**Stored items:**
:::::

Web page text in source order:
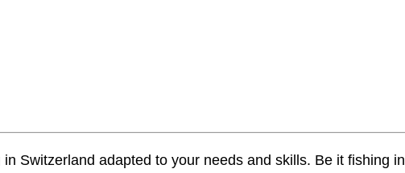
Switzerland adapted to your needs and skills. Be it fishing in
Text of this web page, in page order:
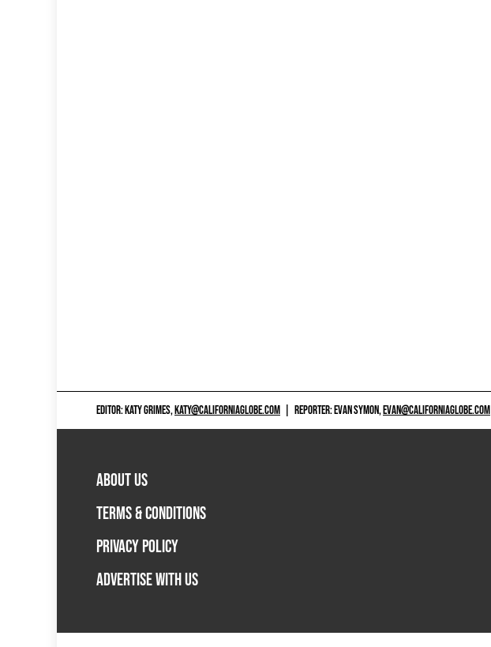
EDITOR: KATY GRIMES,KATY@CALIFORNIAGLOBE.COM REPORTER: EVAN SYMON,EVAN@CALIFORNIAGLOBE.COM
ABOUT US
TERMS & CONDITIONS
PRIVACY POLICY
ADVERTISE WITH US
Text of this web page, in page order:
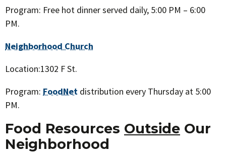
Program: Free hot dinner served daily, 5:00 PM – 6:00
PM.
Neighborhood Church
Location:1302 F St.
Program: FoodNet distribution every Thursday at 5:00
PM.
Food Resources Outside Our
Neighborhood
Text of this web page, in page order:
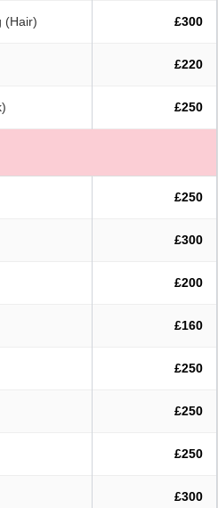
(Hair) £300
£220
£250
£250
£300
£200
£160
£250
£250
£250
£300
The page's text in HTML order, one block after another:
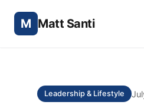
M Matt Santi
Leadership & Lifestyle
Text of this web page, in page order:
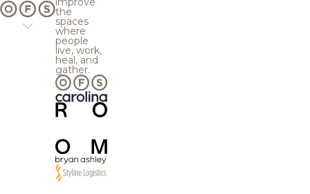
the
spaces
where
people
live, work,
heal, and
gather.
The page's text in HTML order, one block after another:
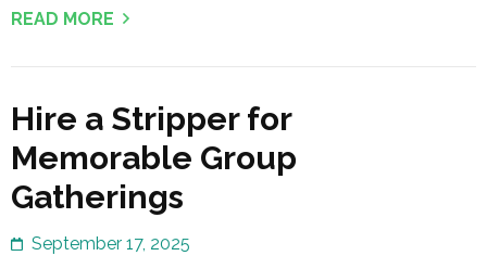
READ MORE
Hire a Stripper for
Memorable Group
Gatherings
September 17, 2025
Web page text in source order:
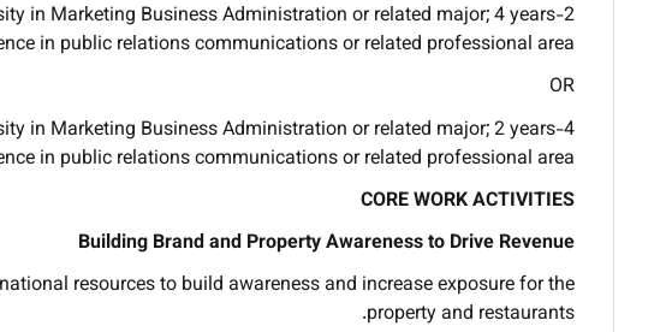
in Marketing Business Administration or related major; 4 years
in public relations communications or related professional area.
OR
in Marketing Business Administration or related major; 2 years
in public relations communications or related professional area.
CORE WORK ACTIVITIES
Building Brand and Property Awareness to Drive Revenue
resources to build awareness and increase exposure for the
property and restaurants.
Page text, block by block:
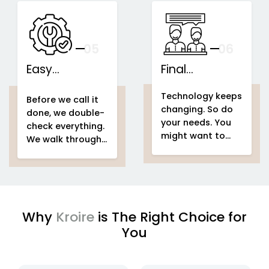
your
system project
home &
building
automation
call...
home
automation
automation
easy
automation
05
Easy
Before we call it
done, we double-
check everything.
We walk through
automation
home
automation
system project
06
Final
Technology keeps
changing. So do
your needs. You
might want to
in a few months.
Support That
Stays With You
— And Grows
Why Kroire is The Right Choice for
You
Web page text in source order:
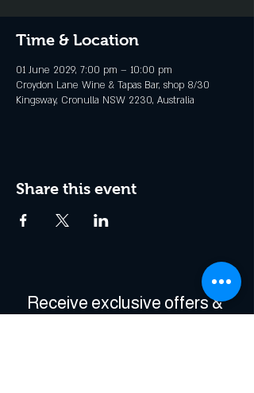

:::::

None of the images should be copied, but every entry must be given again exactly.

**Answer below:**
Web page text in source order:
Switzerland adapted to your needs and skills. Be it fishing in
Text of this web page, in page order:
EDITOR: KATY GRIMES,KATY@CALIFORNIAGLOBE.COM REPORTER: EVAN SYMON,EVAN@CALIFORNIAGLOBE.COM
ABOUT US
TERMS & CONDITIONS
PRIVACY POLICY
ADVERTISE WITH US
Text of this web page, in page order:
Program: Free hot dinner served daily, 5:00 PM – 6:00
PM.
Neighborhood Church
Location:1302 F St.
Program: FoodNet distribution every Thursday at 5:00
PM.
Food Resources Outside Our
Neighborhood
Text of this web page, in page order:
(Hair) £300
£220
£250
£250
£300
£200
£160
£250
£250
£250
£300
The page's text in HTML order, one block after another:
M Matt Santi
Leadership & Lifestyle
Text of this web page, in page order:
the
spaces
where
people
live, work,
heal, and
gather.
The page's text in HTML order, one block after another:
READ MORE
Hire a Stripper for
Memorable Group
Gatherings
September 17, 2025
Web page text in source order:
in Marketing Business Administration or related major; 4 years
in public relations communications or related professional area.
OR
in Marketing Business Administration or related major; 2 years
in public relations communications or related professional area.
CORE WORK ACTIVITIES
Building Brand and Property Awareness to Drive Revenue
resources to build awareness and increase exposure for the
property and restaurants.
Page text, block by block:
your
system project
home &
building
automation
call...
home
automation
automation
easy
automation
05
Easy
Before we call it
done, we double-
check everything.
We walk through
automation
home
automation
system project
06
Final
Technology keeps
changing. So do
your needs. You
might want to
in a few months.
Support That
Stays With You
— And Grows
Why Kroire is The Right Choice for
You
Web page text in source order:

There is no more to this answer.